Concomitantly to these developments, in the first half of the fifteenth century, the emergence of perspective in paintings led to numerous interconnected and largely unintentional changes in representants, which in their accumulation brought about the conception of the territorial state as a bounded area inside which power is spread evenly over the entire territory. Geometry intertwined the effects of single-point perspective in painting (Edgerton 1975), Cartesian mapping (Branch 2014), fortification design (Langins 2004), practices of warfare, and garden and palace architecture (Mukerji 1997). The combined consequences in representants generated the imagery of the territorial state.  

The prevalent order in the early eighteenth century in Europe was then a hierarchical order between independent and territorial states. The Austrian emperor, the French king, and the Spanish king could ensure their high standing thanks to the prevailing representants of diplomatic precedence and courtly ceremony that infiltrated even the army and military practices (Anderson 1988, 1993). Yet, several actors were asking for a more dominant role on the European stage—Great Britain, Prussia, and Russia. Statesmen in the European order considered these three powers inferior to France and Austria, despite the formers’ sustained efforts to establish a high position for themselves with the help of the dominant representants. The three powers began to ridicule matters of diplomatic precedence to devalue this representant (Mori 2010; Wolf 1951). Simultaneously they made full use of the emerging developments in the military realm, which allowed rulers to exert a higher degree of control over their armies (Anderson 1988). The territorial balance of power emerged as Europe’s new ordering principle by the time of the Congress of Vienna (Holsti 1991).

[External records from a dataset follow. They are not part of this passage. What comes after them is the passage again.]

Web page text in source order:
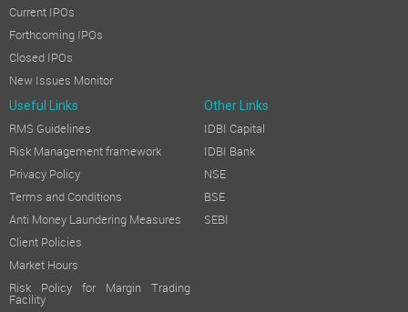
Current IPOs
Forthcoming IPOs
Closed IPOs
New Issues Monitor
Useful Links Other Links
RMS Guidelines
Risk Management framework
Privacy Policy
Terms and Conditions
Anti Money Laundering Measures
Client Policies
Market Hours
Risk Policy for Margin Trading
Facility
IDBI Capital
IDBI Bank
NSE
BSE
SEBI
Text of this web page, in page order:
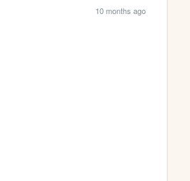
10 months ago
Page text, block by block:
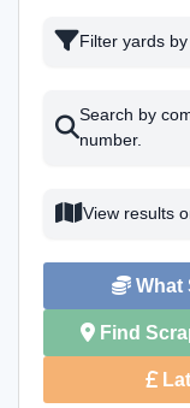
Filter yards
Search by
number.
View results
What
Find
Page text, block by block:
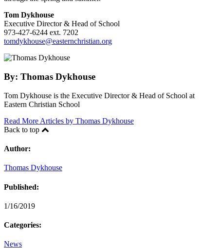
Tom Dykhouse
Executive Director & Head of School
973-427-6244 ext. 7202
tomdykhouse@easternchristian.org
By: Thomas Dykhouse
Tom Dykhouse is the Executive Director & Head of School at
Eastern Christian School
Read More Articles by Thomas Dykhouse
Back to top
Author:
Thomas Dykhouse
Published:
1/16/2019
Categories:
News
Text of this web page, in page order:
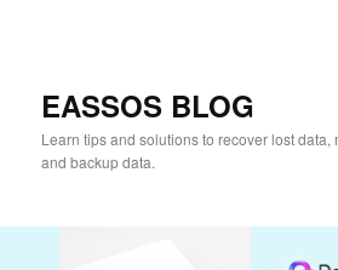
EASSOS BLOG
Learn tips and solutions to recover lost data,
and backup data.
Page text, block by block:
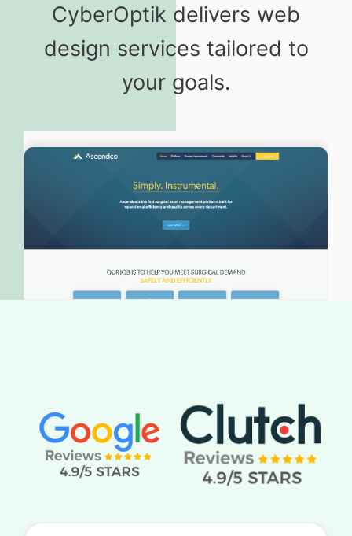
CyberOptik delivers web
design services tailored to
your goals.
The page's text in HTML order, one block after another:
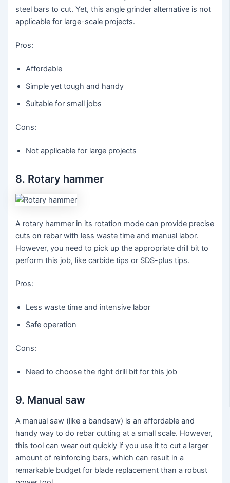
steel bars to cut. Yet, this angle grinder alternative is not
applicable for large-scale projects.
Pros:
Affordable
Simple yet tough and handy
Suitable for small jobs
Cons:
Not applicable for large projects
8. Rotary hammer
A rotary hammer in its rotation mode can provide precise
cuts on rebar with less waste time and manual labor.
However, you need to pick up the appropriate drill bit to
perform this job, like carbide tips or SDS-plus tips.
Pros:
Less waste time and intensive labor
Safe operation
Cons:
Need to choose the right drill bit for this job
9. Manual saw
A manual saw (like a bandsaw) is an affordable and
handy way to do rebar cutting at a small scale. However,
this tool can wear out quickly if you use it to cut a larger
amount of reinforcing bars, which can result in a
remarkable budget for blade replacement than a robust
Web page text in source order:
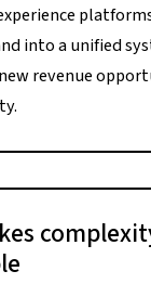
into a unified
revenue
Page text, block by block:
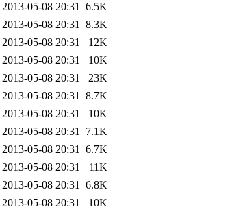
2013-05-08 20:31 6.5K
2013-05-08 20:31 8.3K
2013-05-08 20:31
12K
2013-05-08 20:31
10K
2013-05-08 20:31
23K
2013-05-08 20:31 8.7K
2013-05-08 20:31
10K
2013-05-08 20:31 7.1K
2013-05-08 20:31 6.7K
2013-05-08 20:31
11K
2013-05-08 20:31 6.8K
2013-05-08 20:31
10K
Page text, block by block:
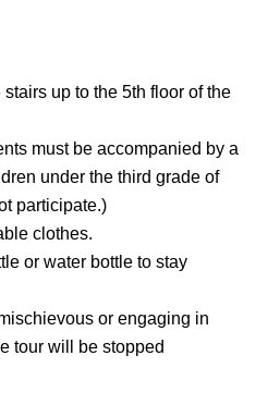
up to the 5th floor of the
must be accompanied by a
under the third grade of
participate.)
clothes.
or water bottle to stay
or engaging in
tour will be stopped
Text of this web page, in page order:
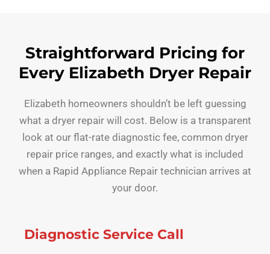
Straightforward Pricing for
Every Elizabeth Dryer Repair
Elizabeth homeowners shouldn’t be left guessing
what a dryer repair will cost. Below is a transparent
look at our flat-rate diagnostic fee, common dryer
repair price ranges, and exactly what is included
when a Rapid Appliance Repair technician arrives at
your door.
Diagnostic Service Call
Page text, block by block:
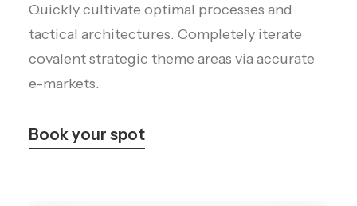
Quickly cultivate optimal processes and
tactical architectures. Completely iterate
covalent strategic theme areas via accurate
e-markets.
Book your spot
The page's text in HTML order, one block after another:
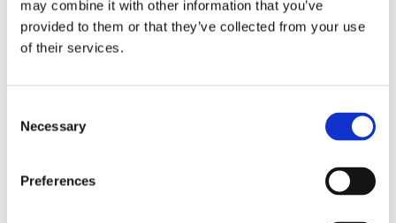
may combine it with other information that you’ve
provided to them or that they’ve collected from your use
of their services.
Selection
Necessary
Preferences
Microfluidics
Optoelectronic Tweezers
Resources
Publications
Blog
Company
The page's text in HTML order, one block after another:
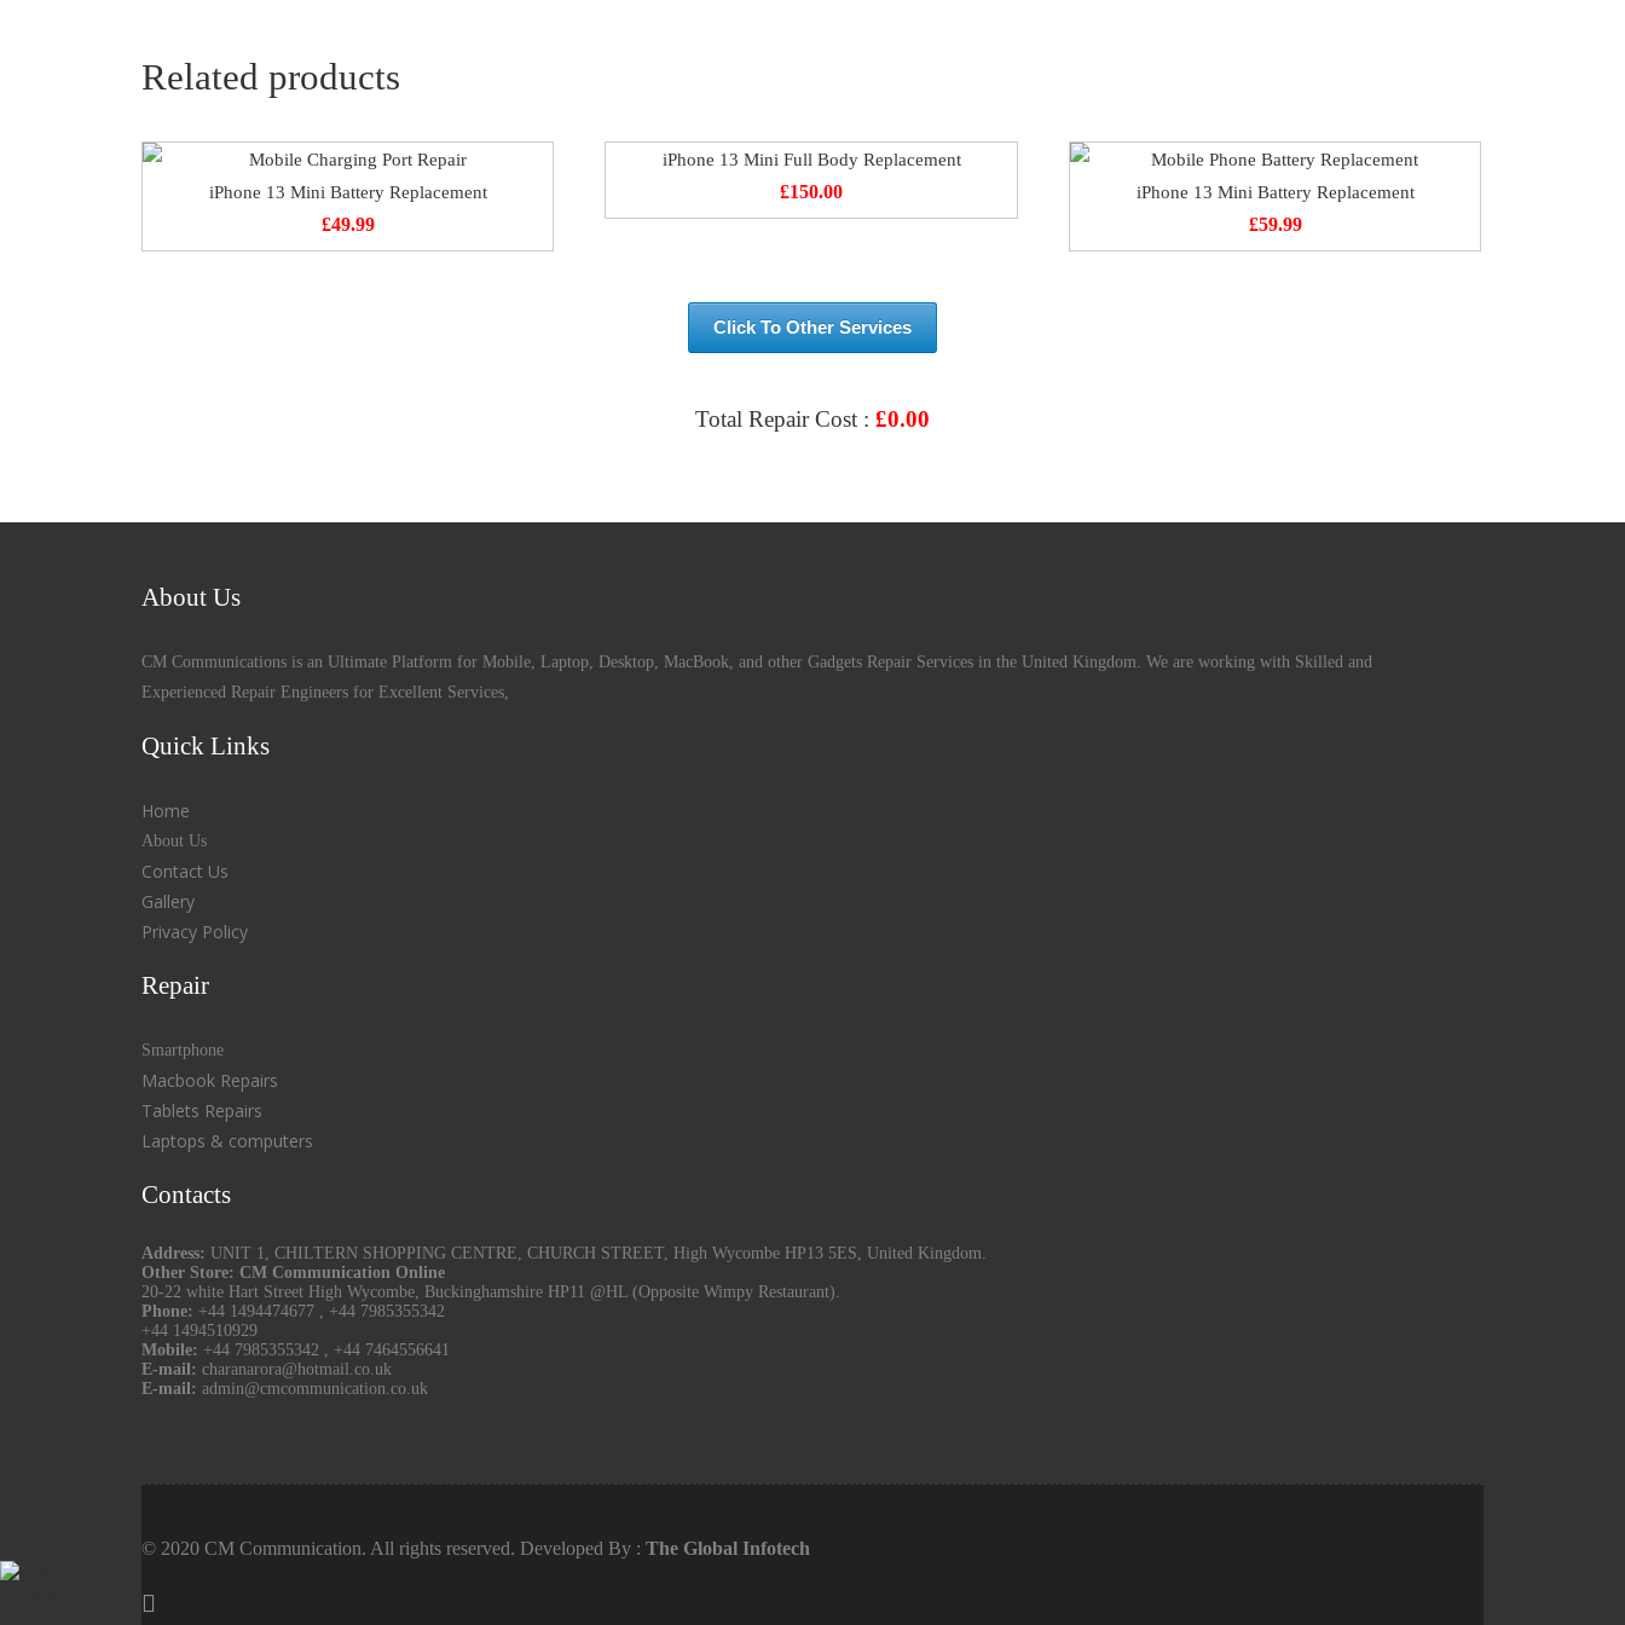
Related products
iPhone 13 Mini Battery Replacement
£49.99
iPhone 13 Mini Full Body Replacement
£150.00
iPhone 13 Mini Battery Replacement
£59.99
Click To Other Services
Total Repair Cost : £0.00
About Us
CM Communications is an Ultimate Platform for Mobile, Laptop, Desktop, MacBook, and other Gadgets Repair Services in the United Kingdom. We are working with Skilled and
Experienced Repair Engineers for Excellent Services,
Quick Links
Home
About Us
Contact Us
Gallery
Privacy Policy
Repair
Smartphone
Macbook Repairs
Tablets Repairs
Laptops & computers
Contacts
Address: UNIT 1, CHILTERN SHOPPING CENTRE, CHURCH STREET, High Wycombe HP13 5ES, United Kingdom.
Other Store: CM Communication Online
20-22 white Hart Street High Wycombe, Buckinghamshire HP11 @HL (Opposite Wimpy Restaurant).
Phone: +44 1494474677 , +44 7985355342
+44 1494510929
Mobile: +44 7985355342 , +44 7464556641
E-mail: charanarora@hotmail.co.uk
E-mail: admin@cmcommunication.co.uk
© 2020 CM Communication. All rights reserved. Developed By : The Global Infotech

The historical insights help with understanding the EU’s governing arrangements. The EU is in a state of flux. Different actors support different ordering arrangements and struggles over representants are related to these questions. For example, the European Parliament continues to develop new EU-level representants that we know from the realm of domestic politics to increase its power and make the EU look more like a federal state. Thus it developed the Spitzenkandidaten-initiative, the idea that each party will have one Spitzenkandidat for the elections to the European Parliament, with the understanding that the Spitzenkandidat who wins the election will become the new President of the European Commission. The initiative occurred against the initial resistance of the Council (composed of member state representatives), and against the stipulations in the Lisbon Treaty (Traynor 2014). Yet, the European Parliament carried the day in 2014 and on the basis of these representative dynamics elected Jean-Claude Juncker as the President of the European Commission with a large majority. In 2019, however, the situation played out differently (Cloos 2019; Gray, Barigazzi, and De La Baume 2019). These are the kinds of ongoing struggles over representants in the EU that will determine the EU’s future shape.